*Work item:* Write out every entry exactly; the pictures do not belong in the copy.

*Information supplied:*

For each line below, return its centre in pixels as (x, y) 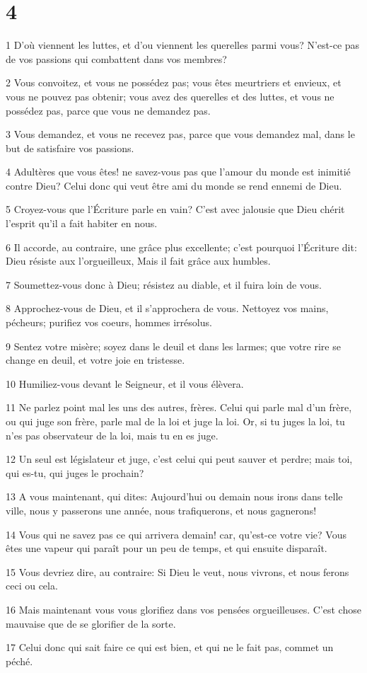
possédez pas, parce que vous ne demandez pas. (108, 110)
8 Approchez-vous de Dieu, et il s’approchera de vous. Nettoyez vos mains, (167, 308)
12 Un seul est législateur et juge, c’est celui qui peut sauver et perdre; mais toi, (179, 459)
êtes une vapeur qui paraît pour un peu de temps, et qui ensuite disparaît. (167, 548)
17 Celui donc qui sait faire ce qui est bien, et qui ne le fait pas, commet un (170, 647)
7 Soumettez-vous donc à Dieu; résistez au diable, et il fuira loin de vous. (164, 284)
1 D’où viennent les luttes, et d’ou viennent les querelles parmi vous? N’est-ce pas (183, 45)
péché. (19, 661)
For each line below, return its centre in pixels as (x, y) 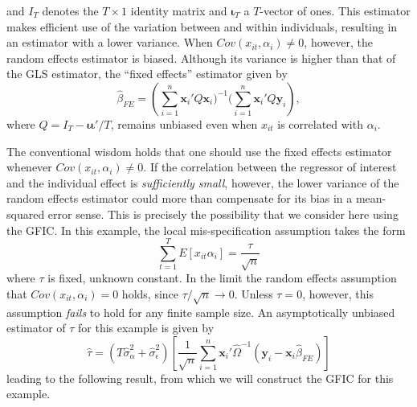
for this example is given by (146, 328)
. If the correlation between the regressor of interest (270, 167)
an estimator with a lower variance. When (110, 42)
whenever (29, 167)
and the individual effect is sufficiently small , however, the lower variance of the (203, 182)
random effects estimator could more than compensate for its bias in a (180, 198)
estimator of (36, 328)
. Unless (253, 293)
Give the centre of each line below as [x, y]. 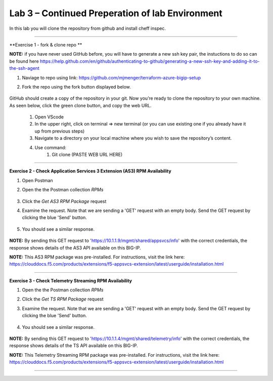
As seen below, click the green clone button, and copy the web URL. [80, 105]
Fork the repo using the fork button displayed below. [76, 87]
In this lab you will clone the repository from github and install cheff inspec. [88, 28]
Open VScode [49, 117]
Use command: [51, 147]
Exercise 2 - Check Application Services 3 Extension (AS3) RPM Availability [90, 171]
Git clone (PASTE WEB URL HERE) [87, 155]
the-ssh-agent [25, 68]
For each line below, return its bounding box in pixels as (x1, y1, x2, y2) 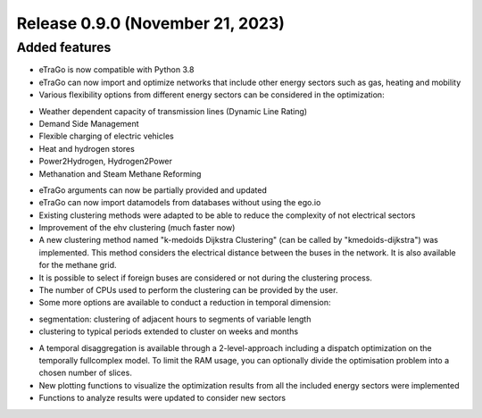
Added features (16, 39, 112, 55)
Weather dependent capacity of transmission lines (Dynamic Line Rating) (38, 105, 308, 116)
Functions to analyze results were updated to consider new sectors (38, 393, 286, 404)
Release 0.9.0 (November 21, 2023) (16, 13, 286, 33)
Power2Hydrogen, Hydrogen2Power (38, 156, 173, 167)
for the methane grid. (38, 260, 117, 271)
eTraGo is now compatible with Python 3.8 (38, 64, 195, 75)
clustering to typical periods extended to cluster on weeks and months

*Exercise output:*
For each line below, return its centre in pixels as (x, y) 
possédez pas, parce que vous ne demandez pas. (108, 110)
8 Approchez-vous de Dieu, et il s’approchera de vous. Nettoyez vos mains, (167, 308)
12 Un seul est législateur et juge, c’est celui qui peut sauver et perdre; mais toi, (179, 459)
êtes une vapeur qui paraît pour un peu de temps, et qui ensuite disparaît. (167, 548)
17 Celui donc qui sait faire ce qui est bien, et qui ne le fait pas, commet un (170, 647)
7 Soumettez-vous donc à Dieu; résistez au diable, et il fuira loin de vous. (164, 284)
1 D’où viennent les luttes, et d’ou viennent les querelles parmi vous? N’est-ce pas (183, 45)
péché. (19, 661)
For each line below, return its centre in pixels as (x, y) 
for this example is given by (146, 328)
. If the correlation between the regressor of interest (270, 167)
an estimator with a lower variance. When (110, 42)
whenever (29, 167)
and the individual effect is sufficiently small , however, the lower variance of the (203, 182)
random effects estimator could more than compensate for its bias in a (180, 198)
estimator of (36, 328)
. Unless (253, 293)
Give the centre of each line below as [x, y]. 
As seen below, click the green clone button, and copy the web URL. [80, 105]
Fork the repo using the fork button displayed below. [76, 87]
In this lab you will clone the repository from github and install cheff inspec. [88, 28]
Open VScode [49, 117]
Use command: [51, 147]
Exercise 2 - Check Application Services 3 Extension (AS3) RPM Availability [90, 171]
Git clone (PASTE WEB URL HERE) [87, 155]
the-ssh-agent [25, 68]
For each line below, return its bounding box in pixels as (x1, y1, x2, y2) 
Added features (16, 39, 112, 55)
Weather dependent capacity of transmission lines (Dynamic Line Rating) (38, 105, 308, 116)
Functions to analyze results were updated to consider new sectors (38, 393, 286, 404)
Release 0.9.0 (November 21, 2023) (16, 13, 286, 33)
Power2Hydrogen, Hydrogen2Power (38, 156, 173, 167)
for the methane grid. (38, 260, 117, 271)
eTraGo is now compatible with Python 3.8 (38, 64, 195, 75)
clustering to typical periods extended to cluster on weeks and months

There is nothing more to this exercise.